Almost two years to the day since Ofcom started its review of digital communications, BT and the regulator have reached a tough but fair voluntary agreement over the future of Openreach. The settlement will see Openreach become a distinct, legally separate company with its own board within the BT Group. Crucially, ownership of assets remains with BT. This had been a sticking point but it appears that Ofcom have been flexible and have listened to the concerns around the pension scheme.

A voluntary agreement gives BT the platform it needs for its investment program

A voluntary agreement has always been the preferred outcome over a forced legal separation, not least because the EU route that Ofcom were planning to use is uncertain, is untested, and would likely have taken much longer to conclude. The situation is also made more complex by the decision from the UK to leave the EU.

The expectation is that this agreement will provide BT with the regulatory certainty and clarity required to look at its investment program, particularly in terms of extending the fiber footprint. Separately, BT has also said that it stands ready to support the government's universal service obligation for broadband, conditional upon reaching the right settlement with Ofcom. Now that has been achieved, plans can be developed.

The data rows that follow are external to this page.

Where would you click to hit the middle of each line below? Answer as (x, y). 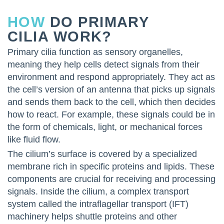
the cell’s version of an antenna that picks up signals (111, 89)
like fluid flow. (34, 139)
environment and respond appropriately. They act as (111, 77)
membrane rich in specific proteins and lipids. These (111, 166)
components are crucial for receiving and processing (111, 179)
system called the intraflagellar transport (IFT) (98, 204)
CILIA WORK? (60, 36)
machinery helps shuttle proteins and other (92, 216)
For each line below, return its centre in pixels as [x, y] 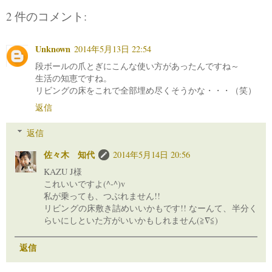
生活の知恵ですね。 [73, 78]
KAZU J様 [63, 171]
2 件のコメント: [46, 16]
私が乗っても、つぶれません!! [102, 195]
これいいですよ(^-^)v [85, 183]
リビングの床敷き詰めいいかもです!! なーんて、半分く [151, 208]
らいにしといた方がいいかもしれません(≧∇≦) [131, 220]
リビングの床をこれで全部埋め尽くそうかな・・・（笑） [146, 90]
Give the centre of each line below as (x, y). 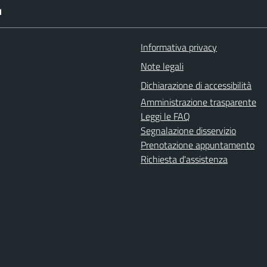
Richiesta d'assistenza (184, 159)
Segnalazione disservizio (188, 131)
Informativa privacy (179, 47)
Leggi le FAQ (165, 116)
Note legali (162, 66)
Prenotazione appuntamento (198, 145)
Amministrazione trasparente (198, 102)
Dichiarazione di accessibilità (196, 85)
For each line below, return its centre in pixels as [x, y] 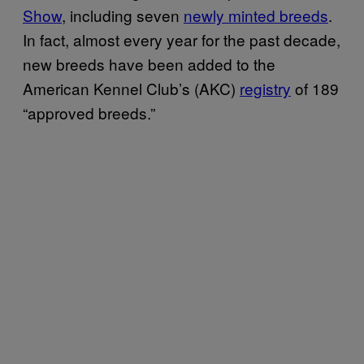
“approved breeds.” [89, 112]
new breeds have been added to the [149, 63]
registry [265, 88]
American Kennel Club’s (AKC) [131, 88]
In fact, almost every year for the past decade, [182, 39]
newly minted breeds [256, 15]
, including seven [123, 15]
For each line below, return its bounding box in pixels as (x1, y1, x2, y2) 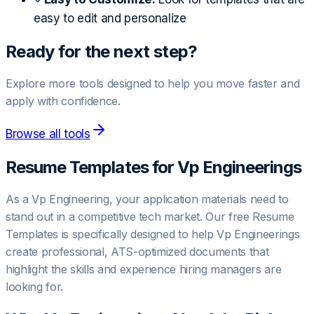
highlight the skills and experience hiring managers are (6, 261, 282, 276)
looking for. (6, 279, 63, 294)
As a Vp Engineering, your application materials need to (6, 191, 289, 206)
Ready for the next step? (6, 41, 198, 62)
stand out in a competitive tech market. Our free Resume (6, 209, 294, 224)
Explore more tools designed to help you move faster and (6, 76, 300, 91)
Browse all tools (6, 127, 90, 142)
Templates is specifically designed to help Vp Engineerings (6, 226, 300, 241)
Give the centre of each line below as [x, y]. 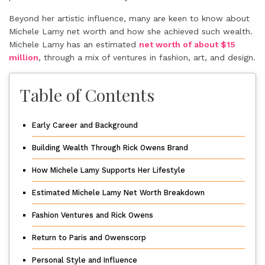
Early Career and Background [85, 125]
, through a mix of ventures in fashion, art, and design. [147, 57]
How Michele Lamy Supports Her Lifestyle [109, 170]
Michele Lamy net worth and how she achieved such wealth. [131, 31]
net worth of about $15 [187, 44]
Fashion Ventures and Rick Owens [93, 215]
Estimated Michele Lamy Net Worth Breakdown [118, 193]
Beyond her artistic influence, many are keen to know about [129, 18]
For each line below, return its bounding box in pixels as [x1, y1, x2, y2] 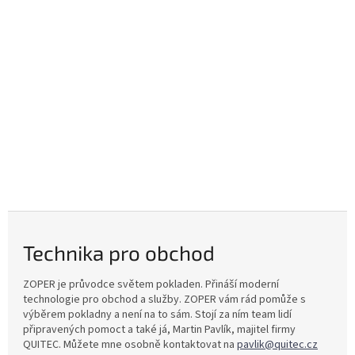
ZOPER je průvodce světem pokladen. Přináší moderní [23, 277, 279, 293]
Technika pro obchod [23, 239, 215, 265]
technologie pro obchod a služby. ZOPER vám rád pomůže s [23, 292, 306, 308]
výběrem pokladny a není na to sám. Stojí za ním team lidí [23, 307, 292, 323]
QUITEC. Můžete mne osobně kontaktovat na [23, 337, 237, 353]
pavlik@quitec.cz [237, 337, 318, 353]
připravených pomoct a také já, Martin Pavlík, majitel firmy [23, 322, 296, 338]
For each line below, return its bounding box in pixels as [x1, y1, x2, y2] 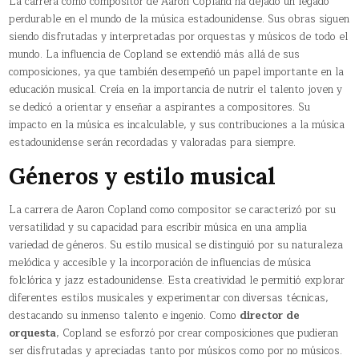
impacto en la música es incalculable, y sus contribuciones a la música [9, 116, 345, 135]
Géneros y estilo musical [9, 162, 276, 192]
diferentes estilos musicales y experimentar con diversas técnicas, [9, 288, 329, 307]
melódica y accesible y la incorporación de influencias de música [9, 253, 312, 272]
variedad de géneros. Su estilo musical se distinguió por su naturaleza [9, 236, 344, 254]
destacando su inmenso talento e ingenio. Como [9, 306, 240, 325]
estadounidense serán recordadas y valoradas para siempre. [9, 134, 296, 152]
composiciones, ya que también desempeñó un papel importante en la [9, 63, 345, 82]
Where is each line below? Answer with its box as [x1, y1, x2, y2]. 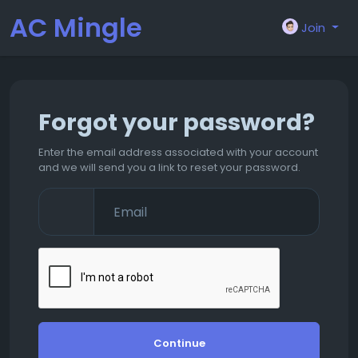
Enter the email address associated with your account [38, 145, 318, 160]
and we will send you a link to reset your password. [38, 160, 300, 175]
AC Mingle [10, 10, 142, 46]
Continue [153, 336, 205, 351]
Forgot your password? [38, 106, 315, 138]
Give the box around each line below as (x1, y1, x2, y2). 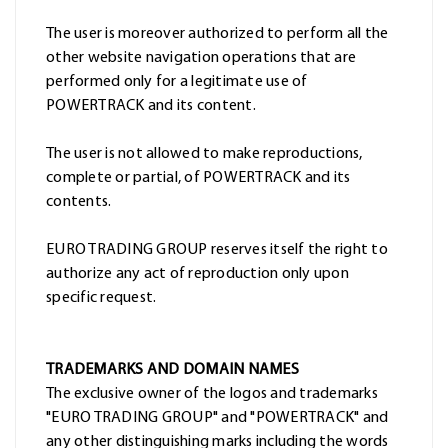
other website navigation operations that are (46, 50, 356, 67)
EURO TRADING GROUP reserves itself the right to (46, 242, 388, 259)
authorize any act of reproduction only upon (46, 266, 349, 283)
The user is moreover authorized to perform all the (46, 26, 389, 43)
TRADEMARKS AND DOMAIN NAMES (46, 362, 299, 379)
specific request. (46, 290, 157, 307)
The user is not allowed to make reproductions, (46, 146, 363, 163)
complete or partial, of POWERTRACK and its (46, 170, 351, 187)
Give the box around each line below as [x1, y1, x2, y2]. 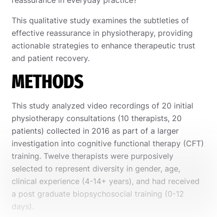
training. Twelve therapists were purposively [12, 151, 173, 161]
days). [12, 201, 34, 211]
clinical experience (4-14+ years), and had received [12, 176, 200, 186]
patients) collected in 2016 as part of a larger [12, 125, 179, 136]
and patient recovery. [12, 53, 90, 63]
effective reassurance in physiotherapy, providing [12, 28, 193, 38]
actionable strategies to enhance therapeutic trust [12, 40, 195, 50]
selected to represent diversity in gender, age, [12, 163, 180, 173]
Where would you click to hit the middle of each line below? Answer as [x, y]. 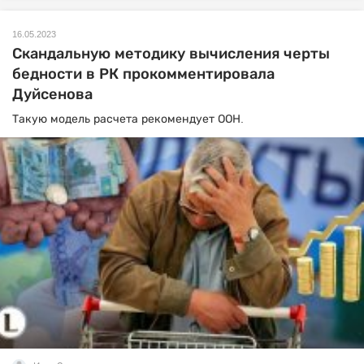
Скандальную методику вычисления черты [171, 54]
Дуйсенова [52, 94]
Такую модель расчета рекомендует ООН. [128, 119]
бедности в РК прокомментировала [143, 74]
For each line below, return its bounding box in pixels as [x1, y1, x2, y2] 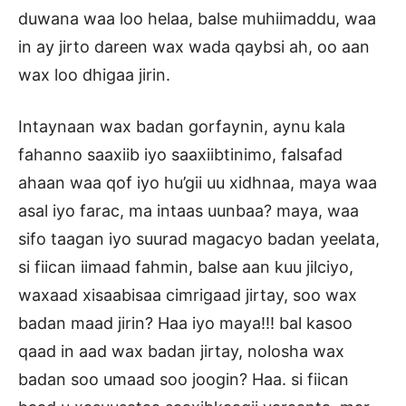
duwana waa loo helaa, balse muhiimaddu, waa [18, 9, 376, 29]
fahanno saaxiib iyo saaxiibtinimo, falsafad [18, 145, 343, 165]
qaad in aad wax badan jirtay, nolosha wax [18, 342, 344, 362]
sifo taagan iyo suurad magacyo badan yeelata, [18, 229, 380, 249]
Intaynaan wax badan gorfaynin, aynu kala [18, 117, 345, 137]
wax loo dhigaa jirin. [18, 65, 170, 85]
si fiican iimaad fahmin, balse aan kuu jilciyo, [18, 257, 353, 277]
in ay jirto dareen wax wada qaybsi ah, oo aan [18, 37, 370, 57]

There is no doubt that not everyone will be satisfied with this conclusion. Although, from Ofcom's point of view, BT have complied with everything the regulator asked for, some of BT's largest competitors were still holding out hope for a full structural separation of Openreach from BT Group. Throughout the process, Ofcom has reiterated that a structural separation is off the agenda. Only if Ofcom's monitoring suggests that a legal separation is not delivering sufficient benefits for the wider telecoms industry and its customers, will it return to the question.

As is often the case, the devil will be in the detail

Although the announcement on March 10, 2017 marks an important end to a prolonged and protracted period of uncertainty, questions remain around how Ofcom proposes to monitor and enforce the change. It's expected that Ofcom will conduct a short consultation on the removal and replacement of the existing undertakings that govern Openreach. There are also issues for the government to address with regard to the BT pension scheme. One of the biggest sticking points has been around the transfer of assets from BT to Openreach and the impact for BT's pension scheme members.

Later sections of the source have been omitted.